> **Instructions for the task**
Reproduce, word for word, all of the records; the pictures stay out.

> **Input data**
──────

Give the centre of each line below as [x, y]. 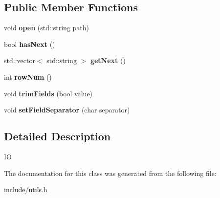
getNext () [108, 60]
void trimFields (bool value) [48, 93]
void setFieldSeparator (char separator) [67, 110]
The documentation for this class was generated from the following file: [110, 173]
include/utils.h [26, 189]
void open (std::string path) [47, 28]
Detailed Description [57, 136]
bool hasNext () [30, 44]

──────

> **Result below**
Give the centre of each line below as [x, y]. 
getNext () [108, 60]
void trimFields (bool value) [48, 93]
void setFieldSeparator (char separator) [67, 110]
The documentation for this class was generated from the following file: [110, 173]
include/utils.h [26, 189]
void open (std::string path) [47, 28]
Detailed Description [57, 136]
bool hasNext () [30, 44]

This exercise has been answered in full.